A landmark study by Penda Health and OpenAI found that an artificial intelligence “safety net” called AI Consult reduced diagnostic errors by 16% and treatment errors by 13% across nearly 40,000 patient visits at 15 primary care clinics in Nairobi.
The system, powered by GPT-4o and adapted to Kenyan clinical guidelines, acted as a co-pilot during consultations. It continuously monitored patient interactions and flagged potential errors with color-coded alerts: green for no issues, yellow for warnings, and red for critical safety concerns.
Independent physician reviewers confirmed the AI significantly reduced errors in history-taking, investigations, diagnosis, and treatment. Yet two patient deaths occurred during the study, both deemed potentially preventable if AI alerts had been followed. In one case, multiple red alerts were ignored.

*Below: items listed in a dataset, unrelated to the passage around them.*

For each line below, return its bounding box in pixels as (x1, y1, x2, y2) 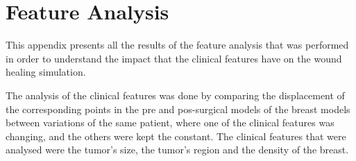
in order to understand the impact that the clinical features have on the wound (6, 51, 342, 65)
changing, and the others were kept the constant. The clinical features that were (6, 128, 346, 143)
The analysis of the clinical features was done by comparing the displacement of (6, 87, 345, 102)
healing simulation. (6, 65, 86, 79)
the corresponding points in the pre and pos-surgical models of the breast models (6, 101, 350, 116)
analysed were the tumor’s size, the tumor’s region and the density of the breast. (6, 142, 349, 157)
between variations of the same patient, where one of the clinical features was (6, 115, 334, 130)
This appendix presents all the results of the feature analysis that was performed (6, 37, 349, 52)
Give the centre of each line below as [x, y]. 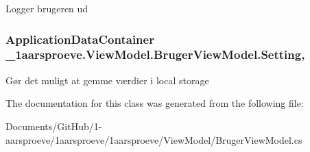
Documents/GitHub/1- [54, 126]
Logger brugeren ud [47, 8]
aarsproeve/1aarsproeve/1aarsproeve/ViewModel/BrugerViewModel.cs [154, 139]
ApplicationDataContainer [80, 39]
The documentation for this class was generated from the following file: [155, 103]
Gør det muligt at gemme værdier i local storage [107, 80]
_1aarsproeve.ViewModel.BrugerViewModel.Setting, [155, 54]
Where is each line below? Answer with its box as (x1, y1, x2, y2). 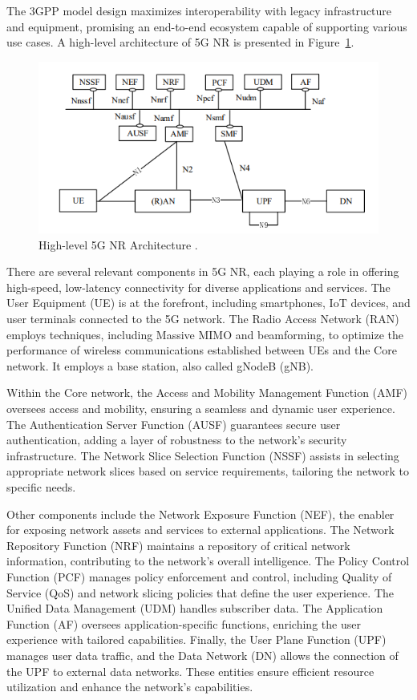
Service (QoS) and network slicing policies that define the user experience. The (6, 584, 394, 601)
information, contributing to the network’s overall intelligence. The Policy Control (6, 552, 410, 569)
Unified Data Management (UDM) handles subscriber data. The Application (6, 600, 383, 617)
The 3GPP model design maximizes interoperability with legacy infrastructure (6, 2, 392, 18)
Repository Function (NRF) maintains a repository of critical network (6, 536, 350, 553)
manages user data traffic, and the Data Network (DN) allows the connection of (6, 646, 399, 663)
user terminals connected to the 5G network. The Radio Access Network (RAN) (6, 310, 399, 327)
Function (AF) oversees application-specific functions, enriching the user (6, 615, 361, 632)
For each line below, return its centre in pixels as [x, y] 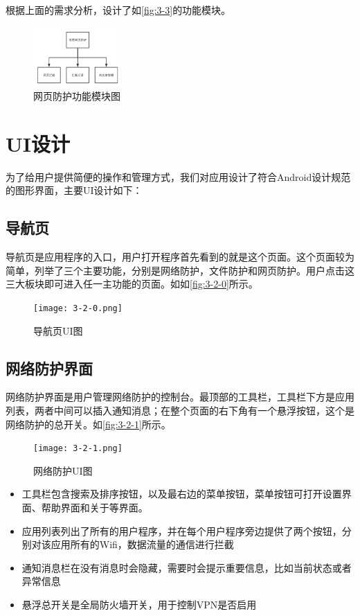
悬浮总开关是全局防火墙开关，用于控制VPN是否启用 [139, 604]
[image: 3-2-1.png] [78, 449]
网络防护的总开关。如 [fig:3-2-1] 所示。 [88, 424]
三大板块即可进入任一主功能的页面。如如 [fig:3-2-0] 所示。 [132, 284]
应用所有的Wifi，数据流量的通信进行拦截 [142, 544]
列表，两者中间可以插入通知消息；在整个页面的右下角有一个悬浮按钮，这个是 [180, 410]
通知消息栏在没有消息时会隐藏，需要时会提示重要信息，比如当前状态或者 [187, 567]
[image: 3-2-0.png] [78, 308]
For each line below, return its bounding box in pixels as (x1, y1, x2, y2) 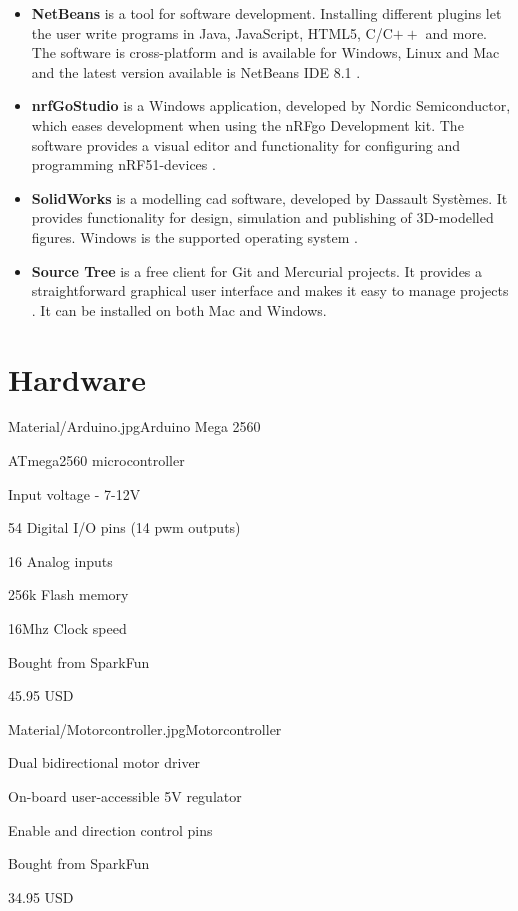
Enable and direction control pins (8, 819, 213, 840)
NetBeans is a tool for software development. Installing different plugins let (31, 3, 502, 23)
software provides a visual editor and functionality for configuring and (31, 134, 461, 155)
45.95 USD (8, 685, 74, 706)
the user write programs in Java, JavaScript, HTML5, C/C (31, 22, 393, 43)
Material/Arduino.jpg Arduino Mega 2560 (8, 416, 261, 437)
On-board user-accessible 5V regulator (8, 785, 242, 806)
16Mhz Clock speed (8, 618, 127, 638)

Researchers stressed that the most difficult challenges were not technological but human. Penda managers had to coach clinicians, track ignored alerts, and invest heavily in change management. Initially, over 35% of critical safety warnings went unheeded. Clinicians using AI also spent more time per patient — a median of 16.43 minutes compared with 13.01 minutes in the control group — but still made fewer errors, suggesting a “quality-time tradeoff.”
The study also underscored the dangers of bias in health data. Instead of training on historical patient records, which risk codifying systemic inequities, Penda built its tool on evidence-based clinical guidelines. The approach offers a template for more equitable AI design.
Despite reduced errors, the study found no statistically significant difference in patient-reported outcomes between groups — a reminder that fewer process errors do not always translate into healthier patients.
Researchers concluded that safe AI in health care requires three pillars: a capable model, clinically aligned implementation, and active deployment. They called for regulators such as the U.S. Food and Drug Administration to require an “implementation and ethics playbook” that includes equity assessments, workflow integration plans, and post-market monitoring.
The findings have implications far beyond Kenya. As U.S. systems like Mayo Clinic and Geisinger invest heavily in AI, the Nairobi study serves as a cautionary tale: the hardest part of AI in medicine is not building the algorithm but ensuring it is used correctly in real-world practice.
Javaid Iqbal Sofi is a doctoral researcher at Virginia Tech specializing in artificial intelligence and health care.